The database — abandoned rows can be inspected, re-queued, or deleted with regular SQL. Re-queue a row by setting its status back to pending and clearing retry_count:

UPDATE outbox
SET status = 'pending', retry_count = 0, locked_by = NULL, locked_until = NULL
WHERE id = '<message_id>';

The next OutboxProcessor tick picks it up.

Run with multiple workers

When the server runs with --workers N, every worker runs its own OutboxProcessor. They don't collide — messages are claimed atomically by an UPDATE ... WHERE status='pending' that only one worker can win per row. If a worker crashes mid-publish, its lock expires after 5 minutes and the message becomes eligible again.

Scale the outbox throughput by increasing messages_per_tick or the worker count, not by lowering tick_interval — smaller ticks just increase database load without increasing throughput.

See Multi-Worker Mode for the supervisor configuration and Outbox Pattern: Multi-Worker Support for the locking details.

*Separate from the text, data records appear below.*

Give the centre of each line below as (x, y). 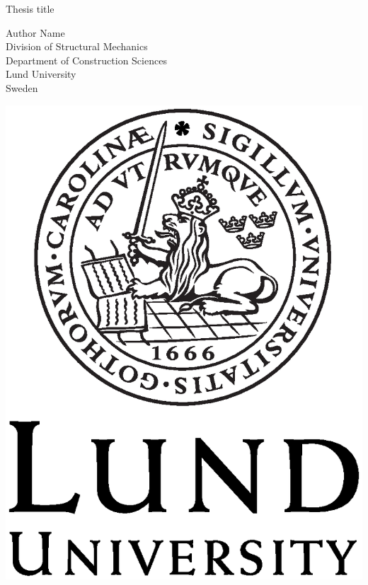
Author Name (35, 32)
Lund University (41, 74)
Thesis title (30, 8)
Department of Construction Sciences (86, 60)
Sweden (22, 87)
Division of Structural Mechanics (77, 46)
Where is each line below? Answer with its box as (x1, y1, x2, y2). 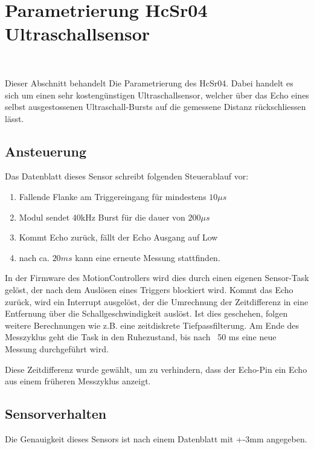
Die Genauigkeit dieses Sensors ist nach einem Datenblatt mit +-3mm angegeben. (5, 433, 307, 445)
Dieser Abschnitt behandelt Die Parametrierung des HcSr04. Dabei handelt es (5, 76, 293, 89)
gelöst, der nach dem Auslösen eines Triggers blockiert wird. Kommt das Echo (5, 283, 293, 296)
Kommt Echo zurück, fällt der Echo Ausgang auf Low (19, 231, 218, 244)
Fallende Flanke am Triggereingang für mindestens (19, 190, 207, 203)
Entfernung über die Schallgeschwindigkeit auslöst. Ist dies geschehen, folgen (5, 307, 288, 320)
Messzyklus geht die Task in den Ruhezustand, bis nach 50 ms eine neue (5, 331, 277, 343)
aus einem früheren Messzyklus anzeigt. (5, 375, 151, 387)
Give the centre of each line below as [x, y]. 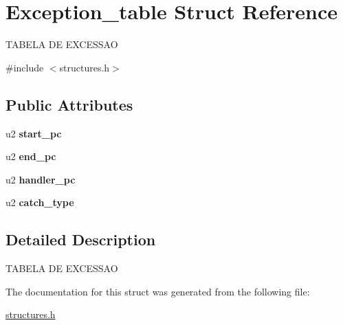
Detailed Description [81, 239]
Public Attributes [69, 104]
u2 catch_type [40, 202]
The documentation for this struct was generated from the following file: [158, 291]
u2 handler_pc [41, 179]
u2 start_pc [34, 133]
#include [25, 67]
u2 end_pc [31, 156]
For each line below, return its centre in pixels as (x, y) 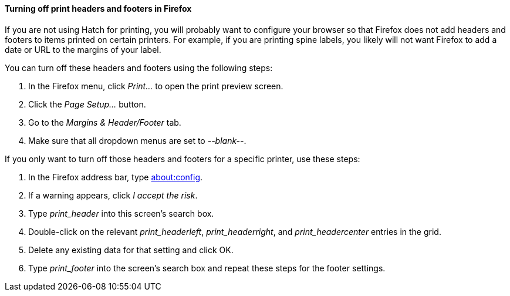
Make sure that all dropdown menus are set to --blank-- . (137, 140)
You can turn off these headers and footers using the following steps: (139, 68)
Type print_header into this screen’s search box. (121, 213)
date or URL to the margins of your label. (83, 49)
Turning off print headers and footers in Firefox (98, 9)
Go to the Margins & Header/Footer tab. (105, 122)
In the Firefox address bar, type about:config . (116, 177)
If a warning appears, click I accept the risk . (113, 195)
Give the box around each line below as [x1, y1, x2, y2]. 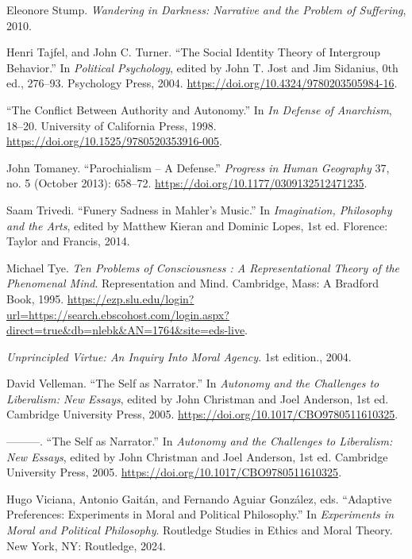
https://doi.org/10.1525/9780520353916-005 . [6, 133, 222, 149]
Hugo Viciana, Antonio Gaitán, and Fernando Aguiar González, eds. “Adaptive [6, 490, 392, 507]
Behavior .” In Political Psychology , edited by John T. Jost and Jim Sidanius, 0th [6, 59, 399, 75]
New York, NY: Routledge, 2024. [6, 537, 166, 553]
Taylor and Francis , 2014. [6, 233, 130, 249]
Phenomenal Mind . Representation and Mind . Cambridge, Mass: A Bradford [6, 275, 379, 291]
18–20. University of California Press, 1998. [6, 117, 217, 133]
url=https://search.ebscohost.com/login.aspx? [6, 306, 229, 322]
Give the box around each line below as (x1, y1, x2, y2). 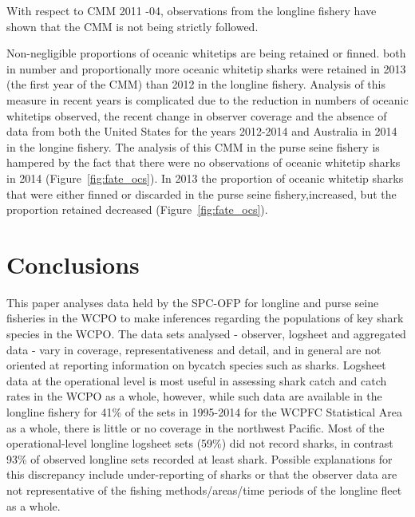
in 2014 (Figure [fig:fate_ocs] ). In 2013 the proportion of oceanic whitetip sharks (6, 169, 404, 186)
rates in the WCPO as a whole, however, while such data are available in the (6, 388, 382, 405)
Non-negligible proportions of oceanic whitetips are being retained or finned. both (6, 45, 406, 61)
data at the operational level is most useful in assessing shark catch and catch (6, 372, 387, 389)
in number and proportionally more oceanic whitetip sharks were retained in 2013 (6, 60, 406, 77)
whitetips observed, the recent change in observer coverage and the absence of (6, 107, 387, 124)
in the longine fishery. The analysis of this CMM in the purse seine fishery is (6, 138, 380, 155)
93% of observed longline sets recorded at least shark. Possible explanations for (6, 450, 393, 467)
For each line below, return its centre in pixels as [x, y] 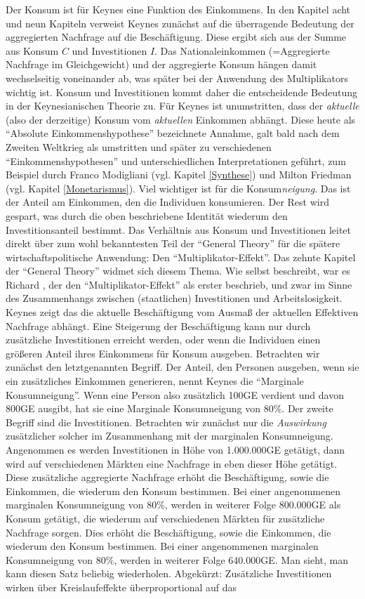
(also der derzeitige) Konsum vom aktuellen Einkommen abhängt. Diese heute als [181, 119]
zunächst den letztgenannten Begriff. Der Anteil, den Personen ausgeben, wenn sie [182, 367]
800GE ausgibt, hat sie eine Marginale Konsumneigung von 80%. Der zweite [170, 408]
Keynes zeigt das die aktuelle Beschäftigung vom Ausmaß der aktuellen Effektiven [182, 312]
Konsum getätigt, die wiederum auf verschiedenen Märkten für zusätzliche [165, 518]
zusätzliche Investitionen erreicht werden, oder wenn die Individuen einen [163, 340]
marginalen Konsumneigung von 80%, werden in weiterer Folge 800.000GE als [173, 505]
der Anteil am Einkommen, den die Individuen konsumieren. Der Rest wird [167, 202]
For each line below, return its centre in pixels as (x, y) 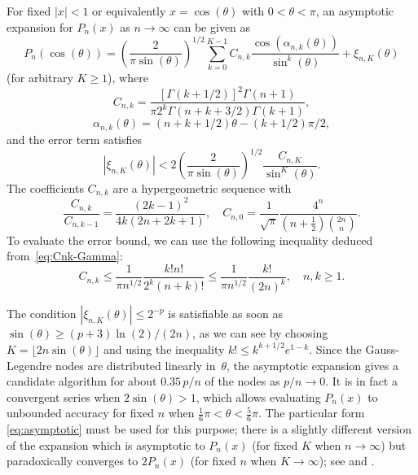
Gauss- (382, 349)
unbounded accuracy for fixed (80, 413)
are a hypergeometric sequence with (202, 187)
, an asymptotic (355, 11)
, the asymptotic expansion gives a (313, 365)
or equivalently (129, 11)
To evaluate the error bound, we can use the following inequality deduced (190, 240)
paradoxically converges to (73, 461)

Recover from a crash: reconciliation

The commit sequence appends events to the event store before it commits the relational transaction that carries aggregate state and the outbox rows — the event store is the durable anchor (see ADR-0015). This closes the corrupting failure where the event store could be left missing a committed event, but it leaves a narrow, recoverable window: if the process dies between the append and the relational commit, the event is durable in the store while its outbox row never landed — so the event would never be published.

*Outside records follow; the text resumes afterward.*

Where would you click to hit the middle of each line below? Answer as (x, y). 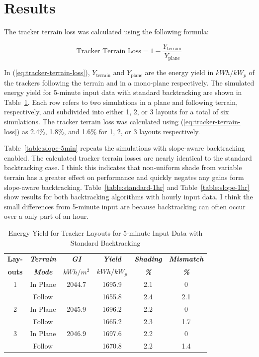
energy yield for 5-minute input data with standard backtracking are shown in (123, 92)
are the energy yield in (179, 72)
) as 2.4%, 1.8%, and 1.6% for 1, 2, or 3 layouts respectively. (108, 131)
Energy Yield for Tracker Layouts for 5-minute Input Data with (105, 233)
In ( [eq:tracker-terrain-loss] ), (47, 72)
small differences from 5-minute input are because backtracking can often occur (125, 206)
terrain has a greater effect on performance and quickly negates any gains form (124, 177)
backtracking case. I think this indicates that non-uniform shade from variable (123, 167)
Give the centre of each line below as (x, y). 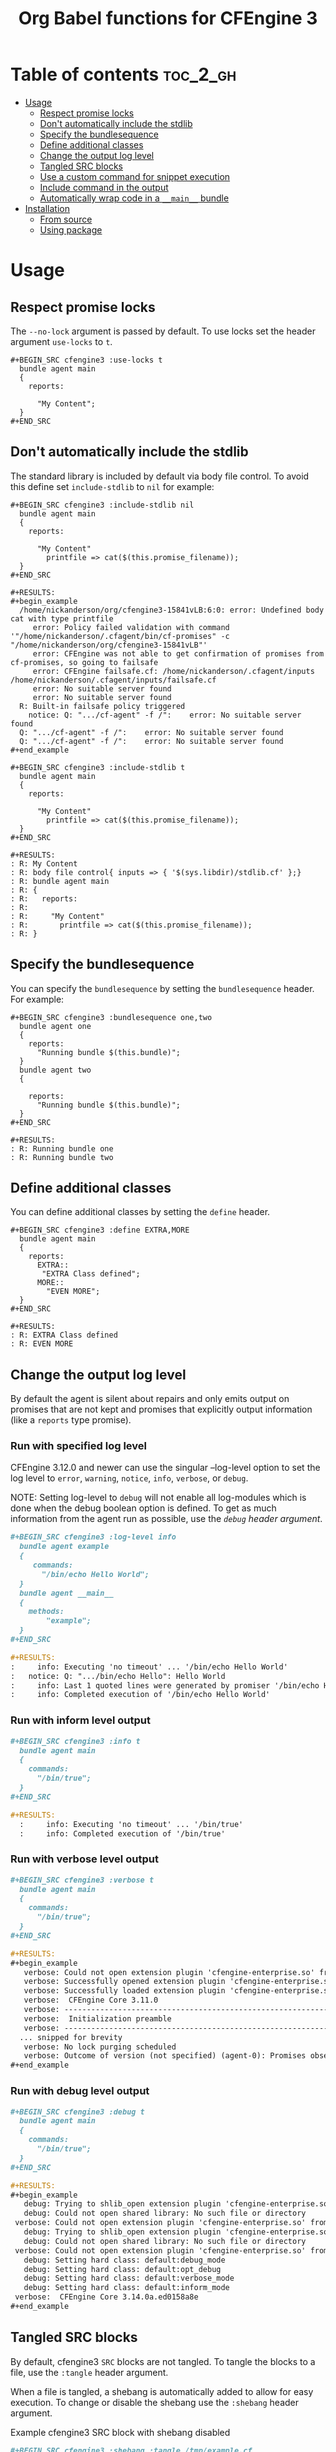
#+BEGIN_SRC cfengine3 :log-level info (93, 1537)
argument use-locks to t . (61, 341)
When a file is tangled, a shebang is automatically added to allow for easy (162, 2391)
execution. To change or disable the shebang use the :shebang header (155, 2402)
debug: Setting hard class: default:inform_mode (126, 2288)
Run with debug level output (80, 2091)
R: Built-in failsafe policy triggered (102, 706)
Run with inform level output (80, 1720)

Reconciliation repairs that window by re-deriving the missing outbox rows directly from the event store. It runs two ways:

Automatically on server startup. Every protean server boot runs a one-time sweep before subscriptions start, so a crash self-heals on restart with no operator action:

$ protean server --domain=my_domain

The sweep is cheap when there is nothing to repair (it checks only the newest stored event unless that one is itself missing its row), never blocks boot (a failure is logged and startup continues), and is safe under --workers N — the composite unique index on (message_id, target_broker) makes concurrent sweeps idempotent.

On demand with the CLI. Run the same reconciliation yourself after a suspected crash, or from a cron job as a periodic safety net:

# Repair the default provider's outbox now
$ protean outbox reconcile --domain=my_domain

# Widen the scan window on a busy provider
$ protean outbox reconcile --provider=analytics --limit=5000 --domain=my_domain

Reconciled 2 outbox row(s) from the event store.

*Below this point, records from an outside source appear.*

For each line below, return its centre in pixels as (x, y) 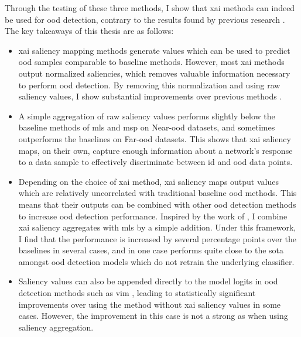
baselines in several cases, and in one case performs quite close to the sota (151, 250)
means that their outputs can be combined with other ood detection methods (157, 204)
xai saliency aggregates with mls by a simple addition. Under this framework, (157, 227)
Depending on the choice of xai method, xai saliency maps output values (148, 181)
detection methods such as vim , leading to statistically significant (137, 293)
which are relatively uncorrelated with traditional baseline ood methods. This (158, 193)
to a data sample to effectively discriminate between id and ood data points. (155, 162)
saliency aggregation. (56, 327)
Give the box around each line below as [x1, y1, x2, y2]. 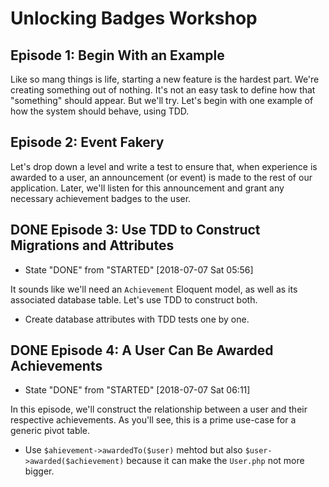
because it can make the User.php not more [126, 455, 305, 467]
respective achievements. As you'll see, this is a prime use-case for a [10, 414, 297, 426]
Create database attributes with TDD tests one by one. [24, 313, 250, 325]
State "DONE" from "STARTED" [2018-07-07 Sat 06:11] [24, 384, 251, 396]
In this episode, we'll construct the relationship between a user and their [10, 403, 308, 416]
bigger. [24, 465, 55, 477]
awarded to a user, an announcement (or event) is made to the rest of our [10, 171, 313, 183]
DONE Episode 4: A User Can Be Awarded [10, 342, 274, 359]
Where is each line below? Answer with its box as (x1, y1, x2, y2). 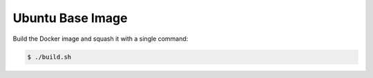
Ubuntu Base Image (12, 10, 128, 26)
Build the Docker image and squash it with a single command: (12, 35, 189, 43)
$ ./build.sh (27, 52, 72, 61)
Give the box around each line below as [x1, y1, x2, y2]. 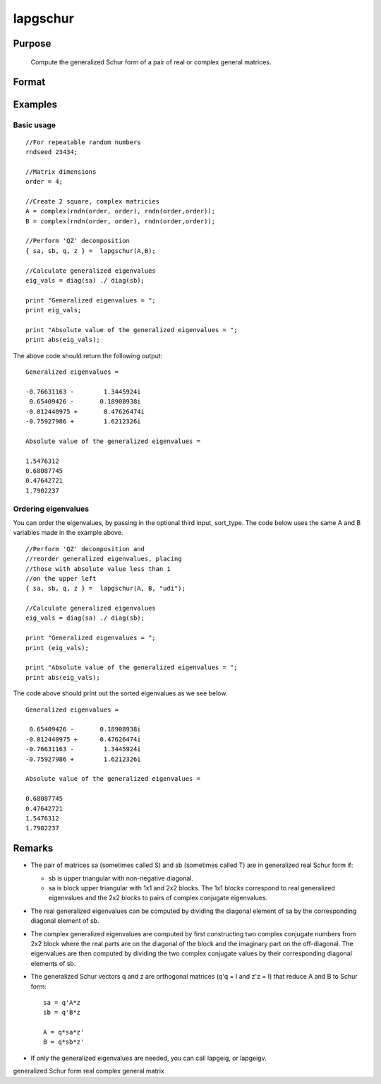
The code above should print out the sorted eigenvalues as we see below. [13, 689, 228, 697]
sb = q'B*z [43, 1008, 81, 1017]
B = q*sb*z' [43, 1038, 85, 1046]
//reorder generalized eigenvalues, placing [25, 555, 183, 563]
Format [13, 76, 46, 88]
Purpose [13, 37, 52, 49]
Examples [13, 99, 58, 111]
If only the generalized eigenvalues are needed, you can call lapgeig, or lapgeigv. [30, 1054, 267, 1062]
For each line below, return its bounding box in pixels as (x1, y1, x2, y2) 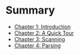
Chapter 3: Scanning (14, 35, 65, 43)
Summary (5, 4, 55, 17)
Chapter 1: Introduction (14, 23, 71, 30)
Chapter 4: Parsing (14, 42, 61, 49)
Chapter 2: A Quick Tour (14, 29, 74, 36)
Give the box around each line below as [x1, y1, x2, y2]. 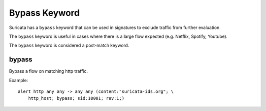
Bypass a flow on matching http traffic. [9, 68, 88, 74]
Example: [9, 77, 28, 83]
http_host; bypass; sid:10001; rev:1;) [28, 96, 125, 101]
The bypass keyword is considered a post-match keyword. [9, 42, 129, 49]

Only the internal-broker row is reconciled; external published-broker rows are re-derived by the processor once the internal row publishes. See the protean outbox reconcile reference for options and output.

Dispatch to external brokers

When events marked published=True need to reach partner systems or other bounded contexts, configure additional brokers in [outbox].external_brokers. Each published event creates one outbox row per broker, and each row is processed independently.

The full workflow — including envelope stripping for external consumers — is covered in Dispatching Published Events to External Brokers.

Common errors

Condition	Behavior
`ConfigurationError` at startup: "`enable_outbox` is True but subscription type is `event_store`"	You have the legacy `enable_outbox = true` flag set, but `default_subscription_type` is `event_store`. The outbox publishes to brokers; event-store subscriptions never read from brokers. Remove `enable_outbox` or switch the subscription type to `stream`.
No rows appear in the outbox after raising events	The aggregate was likely not persisted through a repository. The outbox write happens in the same transaction as the aggregate `add()` — direct model writes bypass it.
Messages stuck in `PROCESSING` long after worker restart	A worker crashed while holding the lock. The default 5-minute `locked_until` expiry releases the row; no manual cleanup is required.
`ABANDONED` rows accumulating	A handler or broker endpoint is failing persistently. Inspect `last_error` on the row — the common causes are schema drift, missing broker streams, or downstream authentication failures.